ELDON, MO – There’s no stopping 63-year-old Sammy Swindell.
While several race car drivers are retiring in their 40s or 50s, Swindell continues to climb behind the wheel of 900hp Sprint Cars without hesitation.
“It’s all I’ve ever done,” Swindell said.
The Germantown, Tenn. native is an original outlaw. He ran in the World of Outlaws NOS® Energy Drink Sprint Car Series’ inaugural 1978 season, and since then amassed three Series championships, 394 Series wins and has broken several Series records.
He continued his more than 30-year Sprint Car career, racing with the World of Outlaws, April 12, at Devil’s Bowl Speedway in the No. 1 Thone Motorsports car — his ride for 40 to 50 Sprint Car races this year, which include several World of Outlaws races. Next on his schedule is the Midwest triple-header weekend at Lake Ozark Speedway on Friday, April 26, Federated Auto Parts Raceway, on Saturday, April 27 and Jacksonville Speedway on Sunday, April 28.
“It’s just, I love driving Sprint Cars,” Swindell said. “And the 410s are kind of the ultimate deal. We could go run a lot of other little shows, but you got to beat the best to know you’re that close, or that good.
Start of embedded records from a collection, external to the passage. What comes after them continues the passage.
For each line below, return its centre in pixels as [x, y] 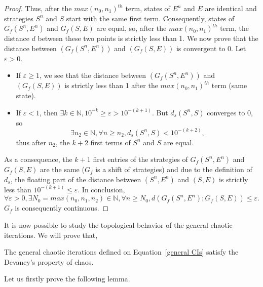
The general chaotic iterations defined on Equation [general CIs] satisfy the [121, 252]
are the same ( [62, 169]
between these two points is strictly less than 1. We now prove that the [148, 38]
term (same [229, 85]
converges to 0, [230, 112]
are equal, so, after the [131, 28]
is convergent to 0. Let [211, 48]
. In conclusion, [101, 189]
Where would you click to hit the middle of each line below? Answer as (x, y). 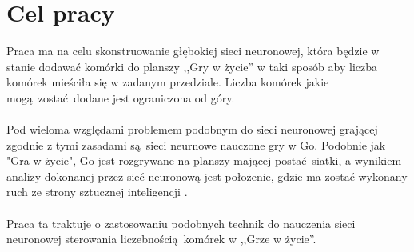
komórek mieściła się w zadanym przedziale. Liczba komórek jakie (168, 82)
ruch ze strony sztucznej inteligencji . (97, 192)
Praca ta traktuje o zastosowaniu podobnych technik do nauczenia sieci (181, 223)
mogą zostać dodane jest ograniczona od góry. (121, 97)
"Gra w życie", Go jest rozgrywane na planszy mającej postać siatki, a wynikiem (204, 160)
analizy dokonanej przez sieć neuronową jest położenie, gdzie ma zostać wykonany (207, 176)
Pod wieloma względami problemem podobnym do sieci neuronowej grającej (192, 129)
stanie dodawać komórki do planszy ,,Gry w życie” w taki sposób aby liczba (192, 66)
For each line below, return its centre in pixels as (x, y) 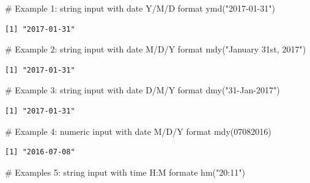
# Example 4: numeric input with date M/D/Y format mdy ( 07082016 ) (138, 131)
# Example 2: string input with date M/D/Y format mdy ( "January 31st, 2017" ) (156, 49)
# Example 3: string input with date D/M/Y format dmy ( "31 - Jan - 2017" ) (142, 90)
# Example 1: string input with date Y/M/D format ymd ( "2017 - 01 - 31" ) (140, 8)
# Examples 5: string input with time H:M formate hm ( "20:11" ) (125, 172)
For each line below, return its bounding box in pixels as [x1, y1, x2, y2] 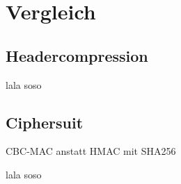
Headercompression [6, 44, 148, 66]
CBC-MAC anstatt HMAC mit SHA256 [6, 144, 176, 158]
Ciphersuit [6, 111, 84, 133]
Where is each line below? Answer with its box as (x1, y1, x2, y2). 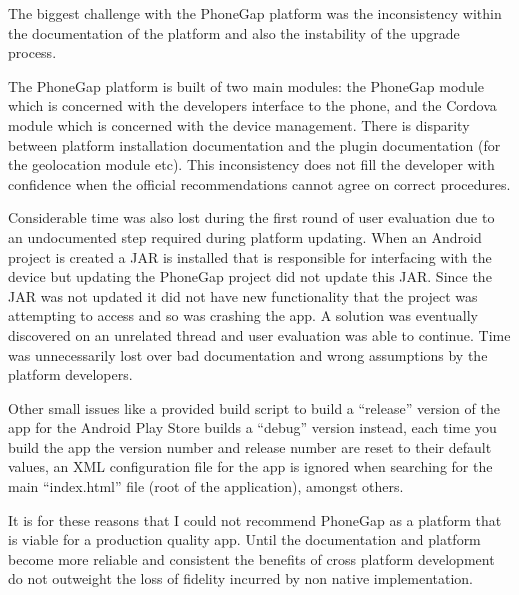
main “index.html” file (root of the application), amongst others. (8, 476, 404, 497)
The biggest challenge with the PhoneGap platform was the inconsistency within (8, 3, 502, 23)
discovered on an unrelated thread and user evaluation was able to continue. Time (8, 324, 511, 345)
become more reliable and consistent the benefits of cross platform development (8, 548, 495, 569)
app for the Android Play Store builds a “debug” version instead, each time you (8, 417, 497, 438)
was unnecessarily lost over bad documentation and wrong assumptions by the (8, 344, 488, 365)
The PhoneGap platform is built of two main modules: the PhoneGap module (8, 75, 485, 96)
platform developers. (8, 364, 133, 385)
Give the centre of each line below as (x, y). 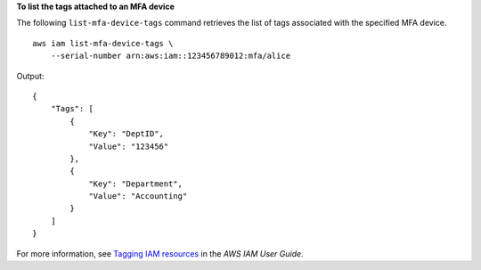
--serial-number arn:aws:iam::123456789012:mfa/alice (171, 56)
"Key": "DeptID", (126, 134)
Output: (30, 76)
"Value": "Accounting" (138, 196)
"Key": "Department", (135, 184)
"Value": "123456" (129, 146)
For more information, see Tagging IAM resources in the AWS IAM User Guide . (160, 253)
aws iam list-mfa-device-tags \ (103, 43)
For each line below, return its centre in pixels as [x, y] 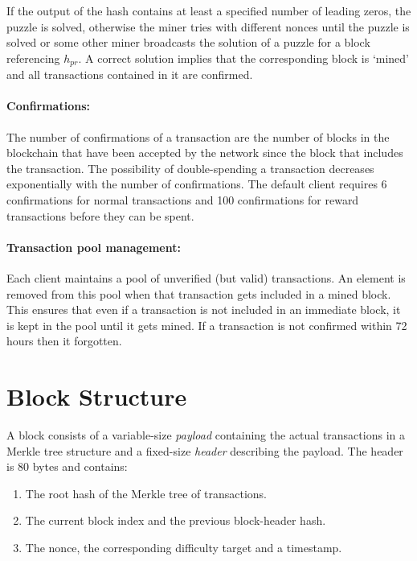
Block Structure [97, 396]
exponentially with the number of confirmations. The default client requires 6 [197, 184]
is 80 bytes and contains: [67, 466]
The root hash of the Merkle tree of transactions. [146, 493]
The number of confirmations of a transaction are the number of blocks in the [198, 136]
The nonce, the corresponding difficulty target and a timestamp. [184, 548]
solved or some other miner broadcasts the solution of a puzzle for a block [188, 42]
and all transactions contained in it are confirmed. [130, 74]
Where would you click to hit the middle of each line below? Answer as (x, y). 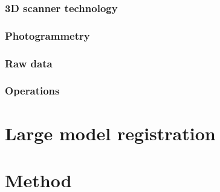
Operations (32, 91)
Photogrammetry (47, 35)
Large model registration (110, 133)
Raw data (29, 63)

I’ve always not shied away from running with the best cars.”
There’s no slowing him down, and his son, Kevin Swindell, knows it.
In 2000, Sammy took a step back from racing to spend more time on Kevin’s career. But that still didn’t stop him from racing; and winning. He won his fifth and final Chili Bowl Midget Nationals win in 2009, and claimed several World of Outlaws victory after that time — his last Series win coming at Eldora Speedway in 2014.
Kevin suffered a spinal injury during the 2015 Knoxville Nationals that ended his racing career. While he supports his father’s racing habits, he does worry about him.
“A part of me wishes he would just quit and not hurt himself or just wear his body out to the point he can’t just relax and enjoy a real retirement,” Kevin Swindell said. “I think until we can find him something that can really consume his time, it’s gonna be hard to get him to slow down.”
Sammy Swindell said people have asked him when he is going to retire. His answer, “I don’t know.”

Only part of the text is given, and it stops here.